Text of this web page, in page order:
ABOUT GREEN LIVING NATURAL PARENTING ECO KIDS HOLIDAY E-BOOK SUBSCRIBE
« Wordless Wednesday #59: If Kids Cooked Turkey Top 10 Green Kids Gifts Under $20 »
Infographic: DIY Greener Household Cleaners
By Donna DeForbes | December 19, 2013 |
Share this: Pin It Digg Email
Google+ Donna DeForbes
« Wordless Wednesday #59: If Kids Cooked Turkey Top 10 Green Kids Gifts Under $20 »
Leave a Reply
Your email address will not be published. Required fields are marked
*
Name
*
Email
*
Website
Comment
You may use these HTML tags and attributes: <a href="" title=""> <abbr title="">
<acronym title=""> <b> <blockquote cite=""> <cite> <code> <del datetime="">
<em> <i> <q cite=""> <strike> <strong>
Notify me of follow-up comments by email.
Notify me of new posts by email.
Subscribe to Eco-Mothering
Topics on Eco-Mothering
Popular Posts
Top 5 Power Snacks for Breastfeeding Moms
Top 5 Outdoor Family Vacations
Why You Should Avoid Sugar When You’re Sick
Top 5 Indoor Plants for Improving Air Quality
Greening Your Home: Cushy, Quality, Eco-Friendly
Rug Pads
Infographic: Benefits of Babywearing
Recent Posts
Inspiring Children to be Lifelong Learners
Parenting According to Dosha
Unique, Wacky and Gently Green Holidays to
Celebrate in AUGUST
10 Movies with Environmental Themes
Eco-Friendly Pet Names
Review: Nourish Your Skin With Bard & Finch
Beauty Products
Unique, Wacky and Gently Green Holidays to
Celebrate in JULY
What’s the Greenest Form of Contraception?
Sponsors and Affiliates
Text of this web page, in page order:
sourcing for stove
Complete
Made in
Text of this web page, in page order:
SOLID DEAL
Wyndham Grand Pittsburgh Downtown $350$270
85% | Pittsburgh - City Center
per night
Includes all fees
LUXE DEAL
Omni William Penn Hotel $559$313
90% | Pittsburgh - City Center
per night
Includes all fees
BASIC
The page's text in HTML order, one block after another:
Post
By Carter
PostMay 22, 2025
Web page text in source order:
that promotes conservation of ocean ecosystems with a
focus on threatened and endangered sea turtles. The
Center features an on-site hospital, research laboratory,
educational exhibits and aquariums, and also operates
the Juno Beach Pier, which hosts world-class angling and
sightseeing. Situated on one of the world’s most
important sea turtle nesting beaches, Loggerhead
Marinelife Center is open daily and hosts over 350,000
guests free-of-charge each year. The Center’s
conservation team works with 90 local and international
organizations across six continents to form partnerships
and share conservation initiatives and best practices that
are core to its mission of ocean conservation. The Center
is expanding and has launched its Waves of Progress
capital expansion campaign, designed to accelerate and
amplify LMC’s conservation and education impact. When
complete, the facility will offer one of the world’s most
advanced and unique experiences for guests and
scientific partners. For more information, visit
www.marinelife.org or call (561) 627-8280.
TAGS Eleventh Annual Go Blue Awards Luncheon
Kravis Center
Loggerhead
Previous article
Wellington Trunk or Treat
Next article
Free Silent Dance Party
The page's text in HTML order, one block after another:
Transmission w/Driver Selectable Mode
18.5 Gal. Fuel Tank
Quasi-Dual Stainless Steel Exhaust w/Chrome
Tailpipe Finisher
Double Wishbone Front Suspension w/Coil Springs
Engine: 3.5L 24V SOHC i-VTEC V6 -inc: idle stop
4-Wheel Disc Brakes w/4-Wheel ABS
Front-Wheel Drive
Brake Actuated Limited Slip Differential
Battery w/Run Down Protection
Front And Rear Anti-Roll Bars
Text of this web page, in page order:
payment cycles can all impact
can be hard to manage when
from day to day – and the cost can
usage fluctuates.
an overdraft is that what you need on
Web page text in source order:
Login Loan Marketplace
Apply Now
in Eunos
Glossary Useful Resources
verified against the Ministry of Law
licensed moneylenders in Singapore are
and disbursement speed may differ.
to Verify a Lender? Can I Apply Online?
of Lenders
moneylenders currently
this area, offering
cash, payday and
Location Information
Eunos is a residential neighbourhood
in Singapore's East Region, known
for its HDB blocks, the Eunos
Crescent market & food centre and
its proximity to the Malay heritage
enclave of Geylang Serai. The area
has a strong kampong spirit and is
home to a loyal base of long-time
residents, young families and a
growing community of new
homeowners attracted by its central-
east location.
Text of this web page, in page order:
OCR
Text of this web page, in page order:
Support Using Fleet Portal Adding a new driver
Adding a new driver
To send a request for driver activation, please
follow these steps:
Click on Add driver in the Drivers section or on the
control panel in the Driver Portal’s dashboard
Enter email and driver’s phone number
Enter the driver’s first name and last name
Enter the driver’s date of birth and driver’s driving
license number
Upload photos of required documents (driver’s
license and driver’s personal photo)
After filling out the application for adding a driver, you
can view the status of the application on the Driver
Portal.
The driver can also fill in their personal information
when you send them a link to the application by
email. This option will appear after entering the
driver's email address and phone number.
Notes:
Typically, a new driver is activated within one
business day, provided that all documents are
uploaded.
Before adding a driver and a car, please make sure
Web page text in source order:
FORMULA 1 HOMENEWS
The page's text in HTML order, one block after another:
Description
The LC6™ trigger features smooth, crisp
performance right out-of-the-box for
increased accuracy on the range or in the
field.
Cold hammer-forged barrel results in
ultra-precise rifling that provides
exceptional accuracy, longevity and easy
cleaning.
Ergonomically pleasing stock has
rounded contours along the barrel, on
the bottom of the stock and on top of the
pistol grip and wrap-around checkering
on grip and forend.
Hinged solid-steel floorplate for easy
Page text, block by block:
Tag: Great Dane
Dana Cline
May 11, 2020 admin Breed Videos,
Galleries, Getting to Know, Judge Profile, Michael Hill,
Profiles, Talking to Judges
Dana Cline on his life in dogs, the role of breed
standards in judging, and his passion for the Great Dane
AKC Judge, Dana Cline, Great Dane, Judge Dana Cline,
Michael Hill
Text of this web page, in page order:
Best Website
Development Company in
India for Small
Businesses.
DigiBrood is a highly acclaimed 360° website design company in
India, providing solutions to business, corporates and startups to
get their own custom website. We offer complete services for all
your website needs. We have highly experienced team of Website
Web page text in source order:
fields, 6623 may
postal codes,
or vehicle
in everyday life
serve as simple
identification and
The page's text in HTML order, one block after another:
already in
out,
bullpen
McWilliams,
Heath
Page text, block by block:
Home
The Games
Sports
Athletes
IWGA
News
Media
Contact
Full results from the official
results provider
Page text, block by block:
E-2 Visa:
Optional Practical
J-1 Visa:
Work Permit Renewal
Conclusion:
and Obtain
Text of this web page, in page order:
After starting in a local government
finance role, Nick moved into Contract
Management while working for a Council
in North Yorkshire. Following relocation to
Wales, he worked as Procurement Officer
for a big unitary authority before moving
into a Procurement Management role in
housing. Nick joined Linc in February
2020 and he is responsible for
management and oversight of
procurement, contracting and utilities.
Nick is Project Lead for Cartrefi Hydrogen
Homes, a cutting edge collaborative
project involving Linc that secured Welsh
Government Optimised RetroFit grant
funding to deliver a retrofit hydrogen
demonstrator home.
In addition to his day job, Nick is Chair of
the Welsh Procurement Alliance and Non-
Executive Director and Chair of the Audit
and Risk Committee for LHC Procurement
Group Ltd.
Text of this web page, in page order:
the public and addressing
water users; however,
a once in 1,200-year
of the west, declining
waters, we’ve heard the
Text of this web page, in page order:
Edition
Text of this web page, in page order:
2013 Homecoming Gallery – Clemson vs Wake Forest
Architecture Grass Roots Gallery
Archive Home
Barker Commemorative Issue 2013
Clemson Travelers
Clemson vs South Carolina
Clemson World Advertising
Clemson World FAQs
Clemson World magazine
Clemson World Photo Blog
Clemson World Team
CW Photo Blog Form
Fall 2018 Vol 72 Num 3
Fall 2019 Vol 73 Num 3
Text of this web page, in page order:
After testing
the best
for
•••••
**What is required**
Each line in the records above with "stock" must be returned.

**Solution to this task**
Ergonomically pleasing stock has
the bottom of the stock and on top of the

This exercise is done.